As a result, such an intensive interaction with TV content may require a longer recovery period to fall asleep. This may cause insomnia.

What helps get better sleep:

AMBER- TINTED GLASSES

Knowing that individuals with insomnia are also unlikely to change their ways, researchers from the Columbia University Medical Center tested a method to reduce the adverse effects of evening ambient light exposure, while still allowing the use of blue light-emitting devices.

Using amber-tinted glasses that block blue light reduces the effects. Aside from getting rid of insomnia, the patients’ arterial pressure decreased.

MEDITATION

David Black with his colleagues at the University of Southern California conducted a small clinical trial in Los Angeles in 2012 and their analysis included 49 individuals (average age 66). The results showed that mindfulness meditation plays a role in solving problems connected to insomnia.
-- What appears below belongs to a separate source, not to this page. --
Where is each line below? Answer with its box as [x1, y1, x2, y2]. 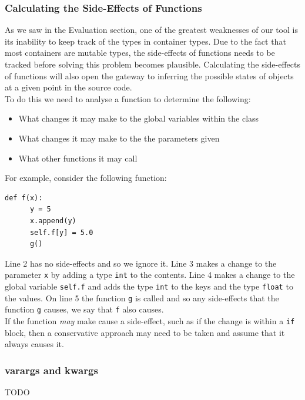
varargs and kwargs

Meditating patients showed an improvement in sleep quality. Their depression disappeared, as did their anxiety, stress, and fatigue.

LIGHT THERAPY

According to Grace Dean from the University at Buffalo, light plays a major role in keeping the circadian rhythms stable. A big amount of light or a lack of it will affect your sleeping cycle.

It’s not a new thing to treat sleeping disorders with light, but this study tests a unique method. Glasses with built-in lamps are portable alternatives to huge light cubes that were used in the past.

CHERRY JUICE

 

Researchers from the Louisiana State University found that drinking cherry juice twice a day for 2 weeks helped increase sleep time by nearly 90 minutes among older adults with insomnia. Cherries are a natural source of melatonin, a hormone that helps regulate the sleep-wake cycle.

If you drink cherry juice in the morning and in the evening, you will notice that the problems with insomnia will go away. On the contrary, drinking drinks that contain caffeine isn’t recommended.

HERBS

A sleep disorder can seriously affect a person’s life and it is associated with a series of diseases including obesity, depression, anxiety, and inflammatory processes. In his work Alternative and complementary therapies, Robert Rountree described several plants that can be used to improve the quality of sleep. Such herbs are valerian, hops, chamomile, and wort.

Such a treatment approach is good because it’s natural, safe, and effective. In order to avoid insomnia, it’s also recommended to steer clear of foods with a lot of spices.

YOGA

The studies at the Group Research Institute in Seattle showed that doing yoga for 12 weeks can help get rid of insomnia. 249 people took part in the study by doing yoga and aerobics. As a result, their quality of sleep increased and their levels of depression and stress decreased.

Women going through menopause should do yoga as it will help them get rid of insomnia.